Here we graduate from picture books to a middle-grade story whose biracial sixth-grade protagonist Stephen tries to navigate the casual racism of his white cousin and the uncompromising opinions of his Black friend. It’s a digestible tale that mostly keeps things light, and some critics have taken issue with the characterizations of Stephen’s parents. But Stephen’s discovery that he’s treated differently from his cousin for the same transgressions, and that when people look at him they see “what they imagine or what the media teaches them to think about Black men,” makes this book a pertinent conversation-starter.
By invoking the connotations of the word “resist” it wears its politics on its sleeve, but this collection of writings and art by some of the heaviest hitters in children’s literature – Sharon Draper, Jacqueline Woodson, Joseph Bruchac – makes itself invaluable. The contributors to the anthology are charged with trying to answer the question “In this divisive world, what shall we tell our children?” The poems, essays and stories that wrestle with that question don’t always engage directly with the topic of police violence, but some do: Kwame Alexander’s contribution dramatizes a tough conversation about the daily news between a father and daughter on the way to get ice cream. Along the way, Alexander muses whether “words, sentences, and books aren’t enough, anymore” – a pretty serious reservation, coming from a writer.
This juvenile novel, aimed at readers ages 8-12, is emotionally wrenching stuff: the main character is a child who’s killed by a police officer who mistakes his toy gun for the real thing. The rest of the book chronicles the effects of his death on those left behind, and his afterlife conversations with Emmett Till. It’s an unflinching depiction of the impact these deadly mistakes have on a community, but in the end the story’s not devoid of hope.

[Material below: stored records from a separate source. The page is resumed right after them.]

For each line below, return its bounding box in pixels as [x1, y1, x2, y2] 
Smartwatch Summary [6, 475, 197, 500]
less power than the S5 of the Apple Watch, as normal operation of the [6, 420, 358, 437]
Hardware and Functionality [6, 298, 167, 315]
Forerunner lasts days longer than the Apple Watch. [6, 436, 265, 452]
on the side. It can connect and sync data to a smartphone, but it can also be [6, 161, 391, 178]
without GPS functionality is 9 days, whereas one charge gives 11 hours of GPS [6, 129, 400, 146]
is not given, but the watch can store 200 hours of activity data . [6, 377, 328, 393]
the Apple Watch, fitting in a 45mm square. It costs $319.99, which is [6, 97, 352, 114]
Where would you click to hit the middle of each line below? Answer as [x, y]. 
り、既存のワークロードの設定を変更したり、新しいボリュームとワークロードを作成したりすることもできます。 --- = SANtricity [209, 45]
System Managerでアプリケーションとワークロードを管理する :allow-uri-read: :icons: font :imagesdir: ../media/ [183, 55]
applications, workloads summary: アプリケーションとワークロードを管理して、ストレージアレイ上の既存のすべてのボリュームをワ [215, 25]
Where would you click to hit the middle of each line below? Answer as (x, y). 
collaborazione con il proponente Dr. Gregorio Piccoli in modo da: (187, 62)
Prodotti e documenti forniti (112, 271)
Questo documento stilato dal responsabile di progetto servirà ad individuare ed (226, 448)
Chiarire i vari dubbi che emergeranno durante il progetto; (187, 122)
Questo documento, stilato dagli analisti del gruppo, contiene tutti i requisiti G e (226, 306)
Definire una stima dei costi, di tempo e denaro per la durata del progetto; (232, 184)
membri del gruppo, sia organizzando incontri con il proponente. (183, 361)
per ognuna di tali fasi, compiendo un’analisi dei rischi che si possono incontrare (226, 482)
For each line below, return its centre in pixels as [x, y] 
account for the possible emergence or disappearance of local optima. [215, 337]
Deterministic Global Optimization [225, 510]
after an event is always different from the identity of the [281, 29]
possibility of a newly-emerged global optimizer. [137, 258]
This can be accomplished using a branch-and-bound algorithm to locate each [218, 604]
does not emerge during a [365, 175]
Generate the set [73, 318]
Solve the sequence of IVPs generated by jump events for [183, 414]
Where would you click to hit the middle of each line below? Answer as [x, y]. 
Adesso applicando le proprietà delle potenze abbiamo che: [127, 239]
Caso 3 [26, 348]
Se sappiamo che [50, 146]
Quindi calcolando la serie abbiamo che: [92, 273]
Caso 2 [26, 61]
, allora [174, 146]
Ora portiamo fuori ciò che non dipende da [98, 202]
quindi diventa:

In this juvenile novel, 12-year-old Shayla is moved to join in expressions of symbolic protest, after the trial of a police officer who shot a Black man ends in a not guilty verdict. Some of her peers have reservations and the racist school principal draws a line in the sand. Shayla needs to decide what kind of person she wants to be. A reliably stirring story of adolescent self-assertiveness in the face of injustice.
This middle-grade novel is jam-packed with incidents and ideas, arguably too much so – its 11-year-old biracial protagonist Isabella deals with divorced parents, schoolkids committing hate crimes, racial profiling, and police shootings. But it’s a worthwhile read – Draper’s a pro and it’s bracing to engage with a story where various forms of racial tension and injustice creep into so many arenas of the character’s experience.
Easily the oldest-skewing book on this list – it targets readers 12 and up – this collection of poems sets out to memorialize Black female victims of violence, and though that sometimes emerges in the verses as explicit cries for justice (“Stop killing us stop/ Killing us stop killing us/
Stop killing us STOP”), the tone mostly reaches for a sense of triumph and redemption.